Given data:
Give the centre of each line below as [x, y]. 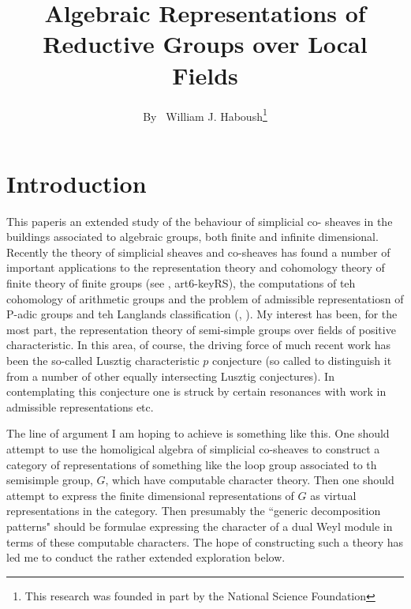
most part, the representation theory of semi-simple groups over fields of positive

* * *

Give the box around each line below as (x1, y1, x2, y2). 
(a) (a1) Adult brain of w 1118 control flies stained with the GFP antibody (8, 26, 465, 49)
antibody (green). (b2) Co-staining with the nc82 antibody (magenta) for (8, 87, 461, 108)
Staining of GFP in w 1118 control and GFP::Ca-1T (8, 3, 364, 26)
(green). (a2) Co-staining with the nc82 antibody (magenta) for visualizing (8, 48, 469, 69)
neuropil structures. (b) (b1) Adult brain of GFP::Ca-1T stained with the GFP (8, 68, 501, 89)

What the task requires: What you give back should be only the lines of the records above, starting at the line with "Staining of GFP" and ending at the line with "neuropil structures. (b)", restated word for word.

Task output:
Staining of GFP in w 1118 control and GFP::Ca-1T (8, 3, 364, 26)
(green). (a2) Co-staining with the nc82 antibody (magenta) for visualizing (8, 48, 469, 69)
neuropil structures. (b) (b1) Adult brain of GFP::Ca-1T stained with the GFP (8, 68, 501, 89)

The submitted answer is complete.